Table 4. Errors of the recovered solution $(u_1^N,u_2^N)$ and functions $g_0$ and $g_L$ for different levels of noise ${\rho }_1$, ${\rho }_2$, IP solved by (37)–(42), Example 3.

${\mathit{\rho }}_1$	${\mathit{\rho }}_2$	${\mathcal{E}}_{1,\mathit{\infty }}$	${\mathcal{E}}_{2,\mathit{\infty }}$	${\mathcal{E}}_{1,{\mathit{L}}_2}$	${\mathcal{E}}_{2,{\mathit{L}}_2}$	${\mathit{ϵ}}_{0,\mathit{\infty }}$	${\mathit{ϵ}}_{0,2}$	${\mathit{ϵ}}_{\mathit{L},\mathit{\infty }}$	${\mathit{ϵ}}_{\mathit{L},2}$
0.03	0.001	1.051 × 10−1	4.042 × 10−3	2.287 × 10−2	2.770 × 10−3	1.768 × 10−1	3.826 × 10−2	7.408 × 10−3	1.645 × 10−3
0.01	0.003	2.763 × 10−2	1.239 × 10−2	6.186 × 10−3	8.439 × 10−3	6.863 × 10−2	1.404 × 10−2	2.107 × 10−2	4.680 × 10−3
0.05	0.005	1.630 × 10−1	2.081 × 10−1	3.568 × 10−2	1.417 × 10−2	2.980 × 10−1	6.130 × 10−2	3.490 × 10−2	7.833 × 10−3

.

In Figure 7 and Figure 8, we plot the exact and numerically recovered functions $g_0$ and $g_L$, respectively, and the corresponding errors for ${\rho }_1=0.01$, ${\rho }_3=0.003$.

We observe that for the noisy measurements, the numerical approach recovers the numerical solution and external boundary conditions with satisfactory accuracy.

The computational simulations presented in this section to test the developed methods are implemented using MATLAB^® R2022a.

7. Conclusions

In the present work, we develop an efficient numerical method for solving five inverse problems for recovering the solution and the right and/or left boundary conditions in a two-layer interface parabolic equation with cylindrical symmetry. We prove the well-posedness of the direct differential problem and construct a second-order in space and first-order in time numerical approach for its solution. Due to the degeneracy of the problem at the left boundary $r=0$, we consider both the Dirichlet and natural boundary conditions. We construct a numerical method based on a decomposition technique for numerically solving the inverse problems. The correctness of the developed approaches is investigated.
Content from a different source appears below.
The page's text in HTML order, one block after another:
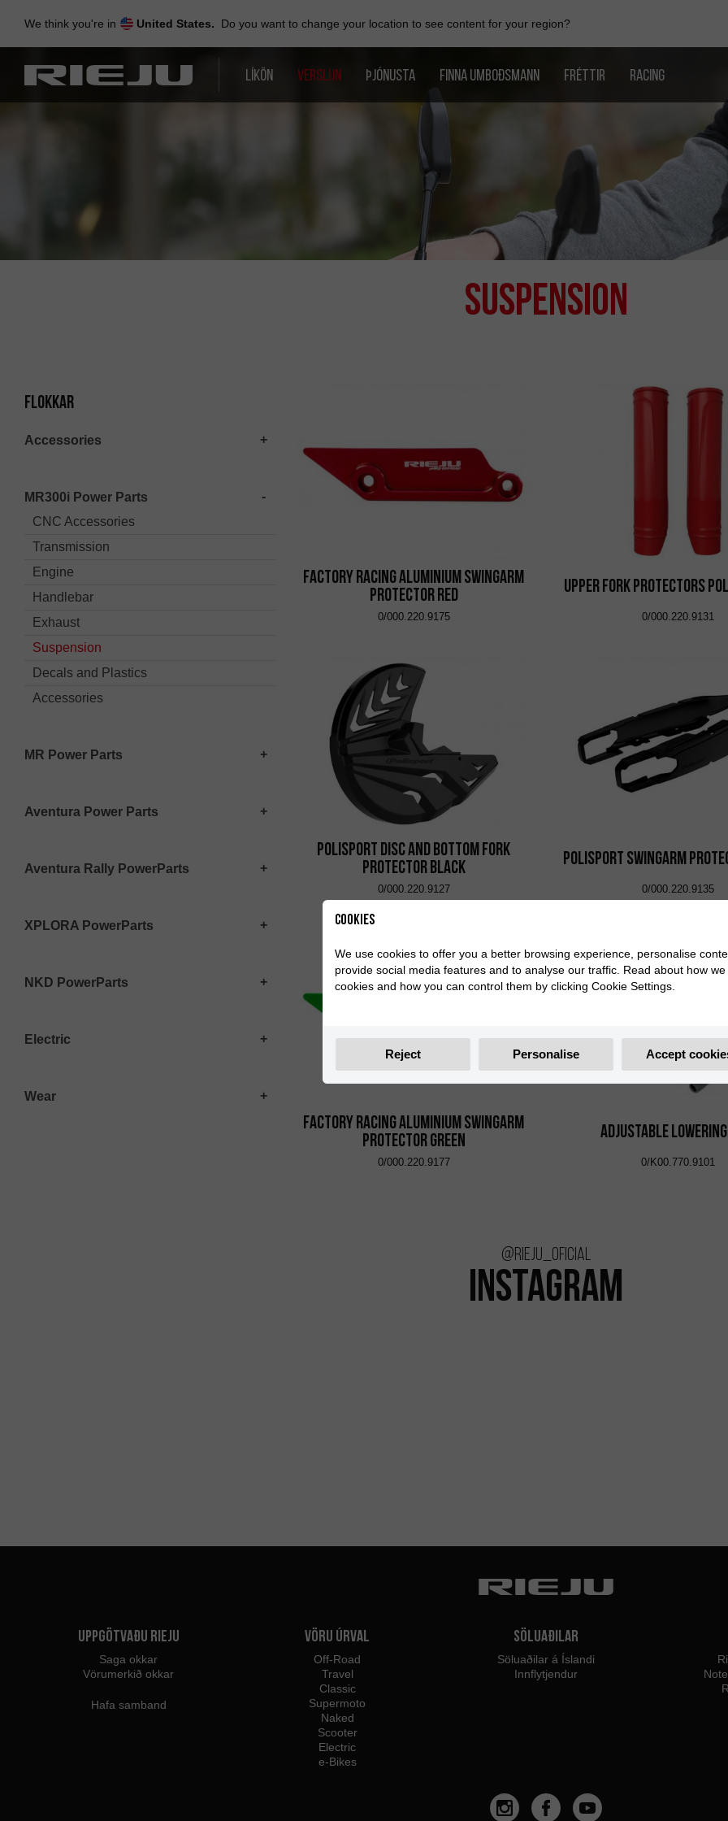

Numerical experiments show the stability and the order of convergence—second in space and first in time—of the numerical method for solving the direct problem. Since for exact observations, numerical methods for solving inverse problems recover the numerical solution of the direct problem and external boundary conditions exactly, we conclude that the numerical algorithms for solving inverse problems are stable and achieve the same order of accuracy as the numerical method for the direct problem. Simulations with noisy observations illustrate that the recovered solution and external boundary conditions are of good accuracy.

Although in this study we consider continuous functions $g_0\left(t\right)$ and $g_L\left(t\right)$, the constructed numerical methods can be easily extended to a wide class of functions, for example, $L_2$. In future work, we plan to extend our investigation to inverse spherical geometry problems.